Instructions to follow: No pictures, please. Output the lines from the start of the data through the line that contains "Answer as (x, y).", both included, exactly as they stand.

(Extracted data entries)

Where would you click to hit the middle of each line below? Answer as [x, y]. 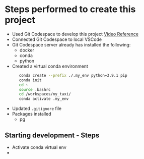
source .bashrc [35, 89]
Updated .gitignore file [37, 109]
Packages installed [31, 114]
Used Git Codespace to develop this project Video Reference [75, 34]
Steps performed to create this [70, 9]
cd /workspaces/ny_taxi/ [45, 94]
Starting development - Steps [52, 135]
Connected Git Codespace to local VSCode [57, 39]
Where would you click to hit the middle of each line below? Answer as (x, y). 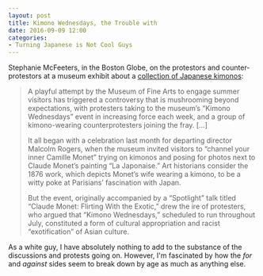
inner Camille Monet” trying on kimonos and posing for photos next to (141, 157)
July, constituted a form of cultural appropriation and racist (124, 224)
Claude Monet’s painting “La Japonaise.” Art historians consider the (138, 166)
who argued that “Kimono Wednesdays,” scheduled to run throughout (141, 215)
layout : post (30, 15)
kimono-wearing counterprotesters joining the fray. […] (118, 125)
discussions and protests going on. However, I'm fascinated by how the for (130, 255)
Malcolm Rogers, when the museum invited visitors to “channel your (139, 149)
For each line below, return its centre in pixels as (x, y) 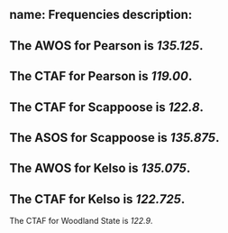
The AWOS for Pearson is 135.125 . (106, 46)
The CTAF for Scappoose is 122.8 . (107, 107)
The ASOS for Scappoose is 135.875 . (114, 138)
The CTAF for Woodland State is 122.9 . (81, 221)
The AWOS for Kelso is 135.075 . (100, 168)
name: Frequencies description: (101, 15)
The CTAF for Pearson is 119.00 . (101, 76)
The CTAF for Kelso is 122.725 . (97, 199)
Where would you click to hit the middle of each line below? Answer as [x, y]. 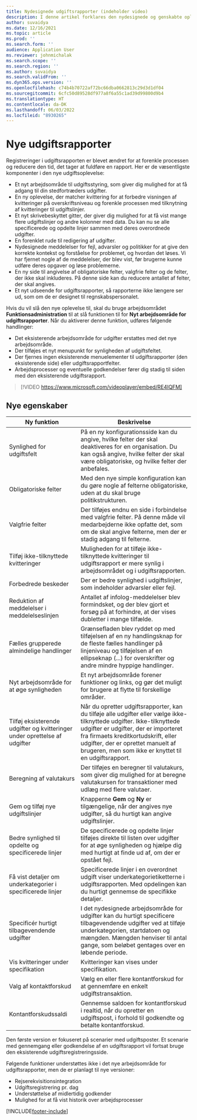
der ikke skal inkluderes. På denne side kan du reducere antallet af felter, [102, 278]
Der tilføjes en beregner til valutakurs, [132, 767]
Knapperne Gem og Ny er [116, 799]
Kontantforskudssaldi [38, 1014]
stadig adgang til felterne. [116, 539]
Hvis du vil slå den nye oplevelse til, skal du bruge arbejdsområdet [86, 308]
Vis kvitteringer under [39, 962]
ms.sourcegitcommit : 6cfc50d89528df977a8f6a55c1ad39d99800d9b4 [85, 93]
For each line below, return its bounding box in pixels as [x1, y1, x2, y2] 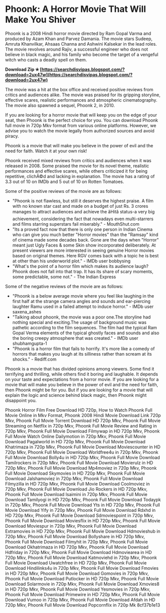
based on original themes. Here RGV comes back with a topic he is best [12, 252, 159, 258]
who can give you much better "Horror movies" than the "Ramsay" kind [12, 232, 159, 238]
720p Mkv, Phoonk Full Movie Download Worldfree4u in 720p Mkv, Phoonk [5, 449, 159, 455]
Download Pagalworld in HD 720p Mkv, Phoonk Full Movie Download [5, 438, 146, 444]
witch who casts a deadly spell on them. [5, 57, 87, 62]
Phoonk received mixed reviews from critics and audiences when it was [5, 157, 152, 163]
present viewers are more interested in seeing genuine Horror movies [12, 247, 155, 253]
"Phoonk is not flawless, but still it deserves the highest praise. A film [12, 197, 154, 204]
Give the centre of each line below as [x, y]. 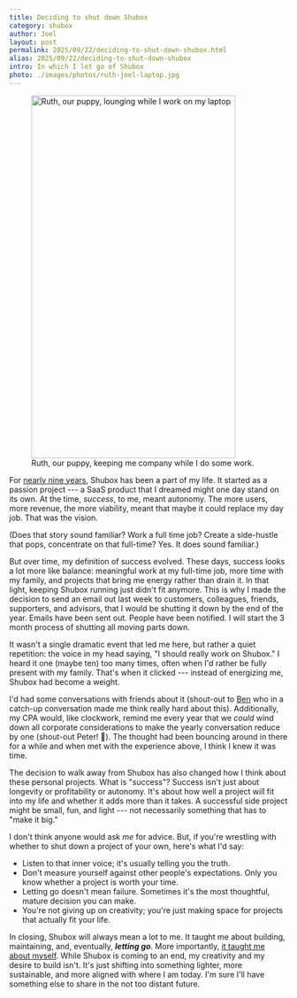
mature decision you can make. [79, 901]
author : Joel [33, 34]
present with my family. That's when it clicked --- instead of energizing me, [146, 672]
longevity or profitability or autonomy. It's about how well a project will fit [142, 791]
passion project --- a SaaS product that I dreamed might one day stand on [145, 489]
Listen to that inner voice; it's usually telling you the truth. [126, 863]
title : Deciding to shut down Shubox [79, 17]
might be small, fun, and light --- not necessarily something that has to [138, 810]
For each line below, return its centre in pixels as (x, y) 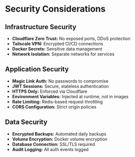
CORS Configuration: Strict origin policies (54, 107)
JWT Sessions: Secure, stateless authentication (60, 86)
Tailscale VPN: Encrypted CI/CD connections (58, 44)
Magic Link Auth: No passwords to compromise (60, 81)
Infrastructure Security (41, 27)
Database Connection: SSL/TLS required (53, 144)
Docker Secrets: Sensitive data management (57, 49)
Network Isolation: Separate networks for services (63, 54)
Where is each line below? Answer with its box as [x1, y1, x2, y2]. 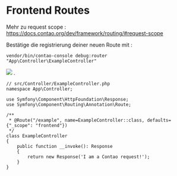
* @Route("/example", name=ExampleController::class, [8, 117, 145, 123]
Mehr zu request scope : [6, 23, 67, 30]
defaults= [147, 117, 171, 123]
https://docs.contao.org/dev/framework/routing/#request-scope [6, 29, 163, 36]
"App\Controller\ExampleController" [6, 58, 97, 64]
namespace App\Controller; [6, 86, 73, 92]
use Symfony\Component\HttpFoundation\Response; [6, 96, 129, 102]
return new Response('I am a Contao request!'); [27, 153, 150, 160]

Written response:
Where would you click to hit the middle of each line below? Answer as [x, y]. 
source .bashrc [35, 89]
Updated .gitignore file [37, 109]
Packages installed [31, 114]
Used Git Codespace to develop this project Video Reference [75, 34]
Steps performed to create this [70, 9]
cd /workspaces/ny_taxi/ [45, 94]
Starting development - Steps [52, 135]
Connected Git Codespace to local VSCode [57, 39]
Where would you click to hit the middle of each line below? Answer as (x, y). 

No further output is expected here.